Food and commodity giant Archer Daniels Midland Company reported weaker-than-expected profits, thanks to falling returns from its grain trading business.
But ADM chief executive Juan Luciano struck a more upbeat tone for prospects over the next sixth months.
"After a challenging start to the year, general market conditions began to turn at the end of the second quarter, providing us with improved opportunities, said Mr Luciano.
Across the company, net profits slumped 26% in the three months to June 30.
This drop was driven by sharply lower profits in its grain handling and oilseed processing business, which saw earnings drop by 57% and 47% respectively.
Adjust earnings came in at 41 cents a share, below analyst estimates of 45 cents a share.
The fall in profits was driven by lower revenues, which fell 9%, to $15.63bn, below the average analyst estimate of $16.97bn.
Earnings in the group's agricultural services segment, which includes grain merchandising and handling were down, thanks to "compressed margins across the US grain handling network," ADM said.
"Weak grain handling margins and merchandising results continued for ag services."
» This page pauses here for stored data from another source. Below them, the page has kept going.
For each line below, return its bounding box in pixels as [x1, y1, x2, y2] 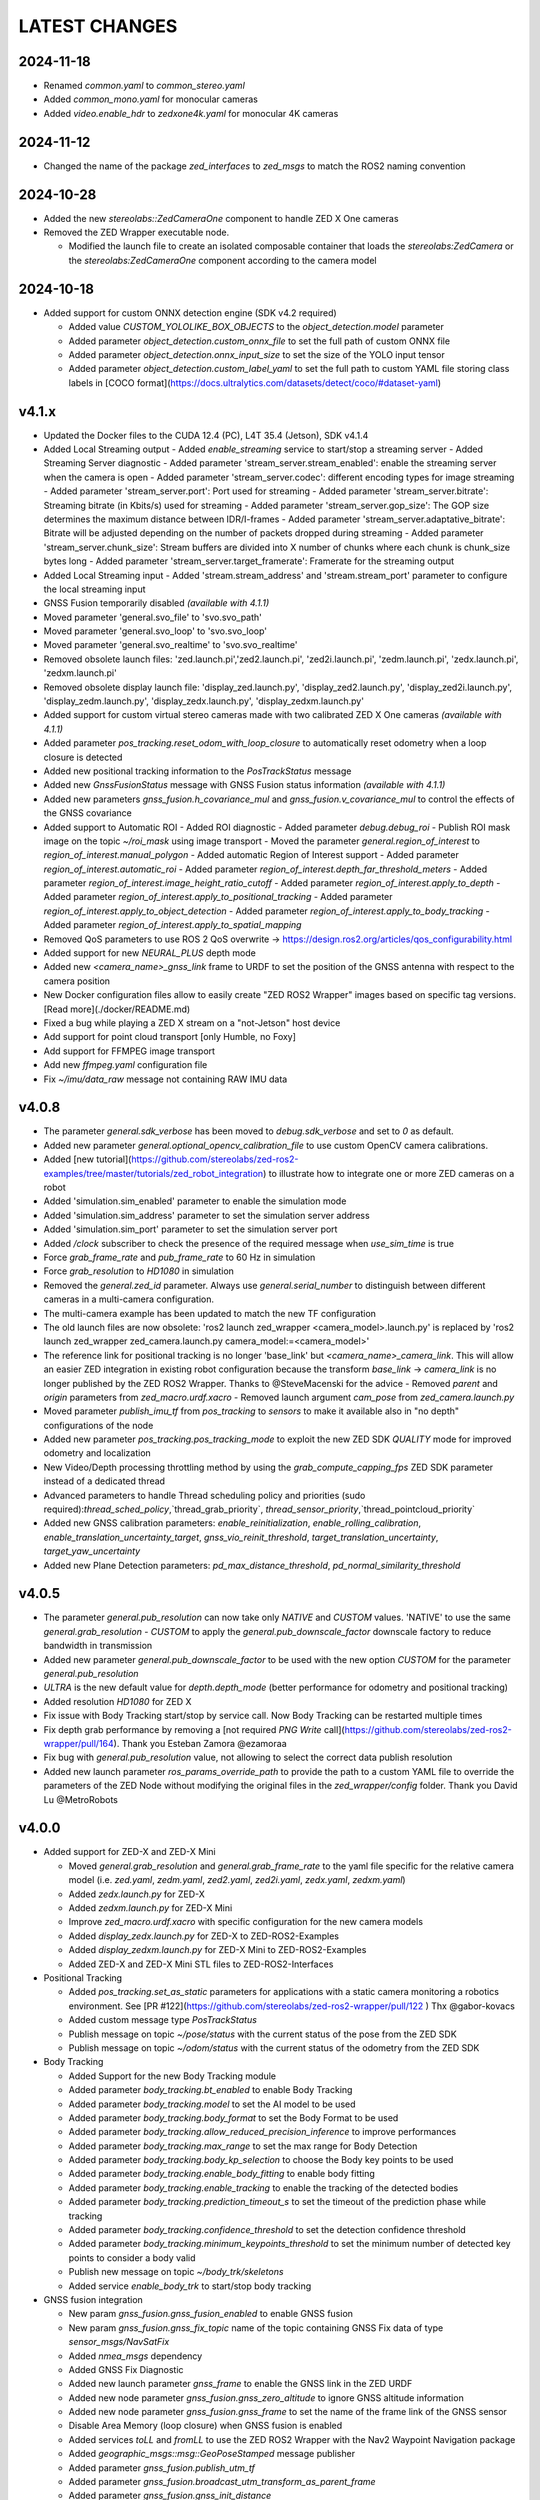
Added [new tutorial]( [43, 1153, 132, 1165]
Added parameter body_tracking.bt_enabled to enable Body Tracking [68, 2084, 353, 2096]
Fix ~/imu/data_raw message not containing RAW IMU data [43, 1073, 288, 1085]
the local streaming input [43, 583, 146, 595]
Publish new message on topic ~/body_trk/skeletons [68, 2266, 284, 2278]
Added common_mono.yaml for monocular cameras [43, 93, 259, 105]
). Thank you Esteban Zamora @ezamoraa [113, 1738, 287, 1749]
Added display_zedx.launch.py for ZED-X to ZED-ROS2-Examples [68, 1930, 340, 1942]

And in the oilseeds processing, ADM reported that "crushing and origination operating profit declined driven primarily by continued weak canola margins as well as lower soy crush margins, which were historically high last year".
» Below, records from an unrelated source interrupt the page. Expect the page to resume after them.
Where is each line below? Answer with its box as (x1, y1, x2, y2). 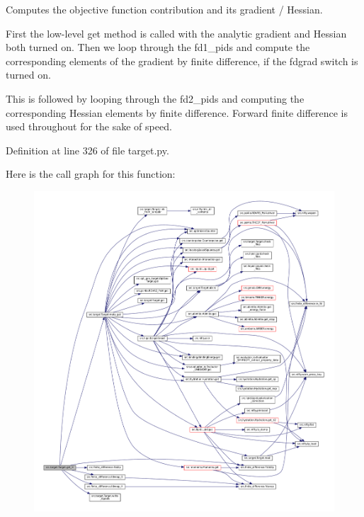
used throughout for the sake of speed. (6, 119, 172, 134)
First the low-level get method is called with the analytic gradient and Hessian (6, 25, 347, 40)
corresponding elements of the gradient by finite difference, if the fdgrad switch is (6, 53, 358, 68)
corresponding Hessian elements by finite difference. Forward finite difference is (6, 105, 348, 120)
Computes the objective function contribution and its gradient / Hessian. (6, 2, 323, 16)
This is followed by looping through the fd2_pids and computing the (6, 91, 305, 106)
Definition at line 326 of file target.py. (6, 142, 169, 157)
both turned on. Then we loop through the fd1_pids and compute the (6, 40, 310, 55)

But despite the lower profit margins, ADM said it "achieved record soy crush volumes in North America and Europe through increased utilization of new flex capacity".
Switch from ethanol to sweetener
The group's international grain merchandising business achieved improved results, thanks to stronger results in Argentina.
ADM's decision to focus on wet corn milling, which allows facilities to switch between ethanol, and sweetener and starch production, was reflected in results.
Earnings from the sweeteners and starches segment improved, while earnings from ethanol were down, as the company cut production in the face of weaker margins.
ADM shares fell in pre-market trading, after the disappointing result.
Shares were down 2.8%, to $43.00, in premarket deals.